Dietro il riminese, c’è stata lotta serrata per la seconda, terza piazza, fra Prattichizzo e Guareschi e per la quarta, quinta, fra Polita e Scassa, ma nonostante ripetuti tentativi di sorpassi fra questi piloti, nulla è cambiato fino la bandiera a scacchi che per la seconda volta consecutiva, nel torneo tricolore, sventola davanti a Roccoli, permettendogli di fare un bel recupero in classifica sul leader Polita dal quale ora dista solo 12 punti.

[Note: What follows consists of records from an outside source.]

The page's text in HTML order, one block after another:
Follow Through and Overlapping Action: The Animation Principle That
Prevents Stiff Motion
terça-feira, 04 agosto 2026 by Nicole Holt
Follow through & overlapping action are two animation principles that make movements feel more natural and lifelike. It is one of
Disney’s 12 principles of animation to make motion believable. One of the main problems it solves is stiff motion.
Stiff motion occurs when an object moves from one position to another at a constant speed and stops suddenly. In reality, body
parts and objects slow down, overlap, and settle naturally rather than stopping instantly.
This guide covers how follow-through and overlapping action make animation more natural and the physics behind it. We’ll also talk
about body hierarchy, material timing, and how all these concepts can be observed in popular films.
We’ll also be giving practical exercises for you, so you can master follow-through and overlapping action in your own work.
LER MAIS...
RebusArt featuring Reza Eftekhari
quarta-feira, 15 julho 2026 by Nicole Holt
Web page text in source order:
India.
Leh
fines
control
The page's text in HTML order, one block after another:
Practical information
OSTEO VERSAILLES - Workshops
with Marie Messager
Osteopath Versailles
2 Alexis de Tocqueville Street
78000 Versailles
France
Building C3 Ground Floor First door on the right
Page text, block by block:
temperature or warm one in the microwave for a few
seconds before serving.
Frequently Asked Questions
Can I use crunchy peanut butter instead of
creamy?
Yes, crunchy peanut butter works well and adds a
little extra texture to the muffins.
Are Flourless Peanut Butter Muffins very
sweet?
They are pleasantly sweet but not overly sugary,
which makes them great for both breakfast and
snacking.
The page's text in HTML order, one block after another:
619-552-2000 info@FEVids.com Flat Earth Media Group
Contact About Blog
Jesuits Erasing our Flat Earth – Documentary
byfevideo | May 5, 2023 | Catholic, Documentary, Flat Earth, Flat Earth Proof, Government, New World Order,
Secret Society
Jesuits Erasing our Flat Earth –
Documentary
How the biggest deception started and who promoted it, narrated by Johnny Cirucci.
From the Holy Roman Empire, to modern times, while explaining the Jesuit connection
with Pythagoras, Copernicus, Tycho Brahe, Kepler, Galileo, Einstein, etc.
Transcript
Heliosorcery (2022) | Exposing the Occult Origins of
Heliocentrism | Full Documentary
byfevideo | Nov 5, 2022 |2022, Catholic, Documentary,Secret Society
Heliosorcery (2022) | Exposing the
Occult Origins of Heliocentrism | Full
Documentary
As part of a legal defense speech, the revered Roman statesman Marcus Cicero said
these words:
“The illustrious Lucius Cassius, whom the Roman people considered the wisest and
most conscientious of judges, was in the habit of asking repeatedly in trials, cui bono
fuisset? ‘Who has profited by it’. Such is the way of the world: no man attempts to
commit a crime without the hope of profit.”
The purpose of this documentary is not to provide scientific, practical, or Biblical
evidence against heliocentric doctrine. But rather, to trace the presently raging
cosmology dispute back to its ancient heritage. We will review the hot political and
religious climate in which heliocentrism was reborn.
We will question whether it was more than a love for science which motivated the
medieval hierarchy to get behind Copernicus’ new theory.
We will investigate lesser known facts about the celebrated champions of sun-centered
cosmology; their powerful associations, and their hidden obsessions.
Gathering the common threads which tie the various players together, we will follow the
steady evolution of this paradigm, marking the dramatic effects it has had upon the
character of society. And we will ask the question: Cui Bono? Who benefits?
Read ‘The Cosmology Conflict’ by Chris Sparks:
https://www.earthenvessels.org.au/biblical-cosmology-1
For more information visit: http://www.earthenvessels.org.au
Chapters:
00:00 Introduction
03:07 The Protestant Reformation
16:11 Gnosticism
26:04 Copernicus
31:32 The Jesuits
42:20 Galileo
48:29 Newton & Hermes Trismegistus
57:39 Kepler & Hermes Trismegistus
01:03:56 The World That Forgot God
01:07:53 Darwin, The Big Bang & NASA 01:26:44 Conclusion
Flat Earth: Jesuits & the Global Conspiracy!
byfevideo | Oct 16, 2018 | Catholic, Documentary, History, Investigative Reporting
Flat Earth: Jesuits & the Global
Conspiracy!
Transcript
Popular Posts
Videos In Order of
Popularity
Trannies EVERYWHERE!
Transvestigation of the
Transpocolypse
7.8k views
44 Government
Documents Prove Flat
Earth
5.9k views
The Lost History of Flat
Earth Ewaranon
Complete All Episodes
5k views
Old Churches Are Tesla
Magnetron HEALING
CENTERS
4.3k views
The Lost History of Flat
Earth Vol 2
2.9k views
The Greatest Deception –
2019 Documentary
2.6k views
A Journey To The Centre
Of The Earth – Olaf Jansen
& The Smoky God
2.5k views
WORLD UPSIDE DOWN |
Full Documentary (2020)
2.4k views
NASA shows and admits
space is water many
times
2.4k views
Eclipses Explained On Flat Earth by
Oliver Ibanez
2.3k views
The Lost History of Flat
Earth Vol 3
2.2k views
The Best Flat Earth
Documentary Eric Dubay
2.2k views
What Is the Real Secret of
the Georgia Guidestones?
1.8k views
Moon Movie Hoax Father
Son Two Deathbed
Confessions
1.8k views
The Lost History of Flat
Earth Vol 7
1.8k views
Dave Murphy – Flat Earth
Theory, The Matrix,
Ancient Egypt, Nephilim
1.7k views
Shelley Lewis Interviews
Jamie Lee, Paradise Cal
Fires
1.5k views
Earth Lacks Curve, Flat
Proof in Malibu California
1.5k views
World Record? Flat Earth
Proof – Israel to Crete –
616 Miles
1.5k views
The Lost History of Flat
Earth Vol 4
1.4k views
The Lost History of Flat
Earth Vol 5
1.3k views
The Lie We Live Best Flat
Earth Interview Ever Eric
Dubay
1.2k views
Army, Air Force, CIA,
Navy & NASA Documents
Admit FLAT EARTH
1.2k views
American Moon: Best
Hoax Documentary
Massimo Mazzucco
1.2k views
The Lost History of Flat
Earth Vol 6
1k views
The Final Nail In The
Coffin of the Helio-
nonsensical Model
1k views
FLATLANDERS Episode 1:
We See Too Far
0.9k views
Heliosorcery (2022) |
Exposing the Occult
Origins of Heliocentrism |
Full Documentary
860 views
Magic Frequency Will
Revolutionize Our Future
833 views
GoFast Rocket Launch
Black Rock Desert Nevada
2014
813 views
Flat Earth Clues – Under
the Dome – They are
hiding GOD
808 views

Classifica: Polita 78, Roccoli 66, Prattichizzo 56.
Il mantovano Lucio Pedercini (Ducati – team Pedercini) con una cavalcata solitaria, iniziata al terzo giro, si aggiudica a Misano, la prima vittoria della stagione e si rilancia fortemente come uno dei grandi pretendenti al titolo tricolore.
Anche la Superbike è stata avversata da cadute, tanto che subito dopo il via il direttore di gara ha esposto bandiera rossa per una scivolata che ha coinvolto quattro piloti di centrogruppo: Valerio Rufoloni (Yamaha), Paolo Costa (Suzuki – Scuderia HF), Simone Di Marco (Suzuki – Cruciani Moto) e Davide Grandi (Yamaha) fortunatamente nessuno ha riportato serie conseguenze.
Nuova partenza e Pedercini scatta ancora fra i primi, insieme a Gianluca Vizziello (Yamaha – Team Italia Lorenzini), Marco Borciani (Ducati - DFX Sterilgarda), e ai due portacolori del team (Ducati – Guandalini) Luca Conforti e Norino Brignola.
Giornata nera per due dei grandi protagonisti della stagione, il campione in carica Alex Gramigni (Yamaha – 391 Racing) e per Lorenzo Alfonsi (Yamaha – DFX Sterilgarda), con il primo che scivola a metà del primo giro e viene centrato dal secondo, stessa sorte poco dopo anche per il “poliziotto volante” Paolo Blora anch’egli su Yamaha e al terzo passaggio per Bruno Scatola (Suzuki). Anche in questo caso per fortuna, niente di grave fisicamente, ma solo il grande rimpianto per essere usciti di scena.
In testa alla gara Vizziello cerca di contenere Pedercini, ma, come detto, poco dopo il terzo passaggio il mantovano va in testa e allunga subito sino a ottenere un vantaggio di tutta sicurezza che amministra fino la fine. Dietro è battaglia fra gli inseguitori, con Vizziello che allunga su Conforti assicurandosi la piazza d’onore e Borciani che resiste fino alle battute finali, quando cede capoclassifica Brignola, scivolando in quinta posizione.
Classifica:Brignola 62, Pedercini 57, Conforti 51, Borciani 46, Gallina 38.
Come di consueto, in concomitanza con il CIV, si sono disputate le gare dei trofei monomarca Yamaha R6 Cup e Kawasaki 600 Ninja, entrambi giunti alla quarta prova.
Nel trofeo Yamaha terza affermazione per il siciliano Nuccio Zerbo che guida la classifica di campionato con 390 punti contro i 270 del trentino Brugnara. Nel trofeo Kawasaki vittoria per Ivo Arnoldi; Roberto Antonello comanda la graduatoria con 61 punti e precede di appena una lunghezza Andrea Masoni.
Prossimo appuntamento con il CIV il 31 luglio all’Autodromo del Mugello.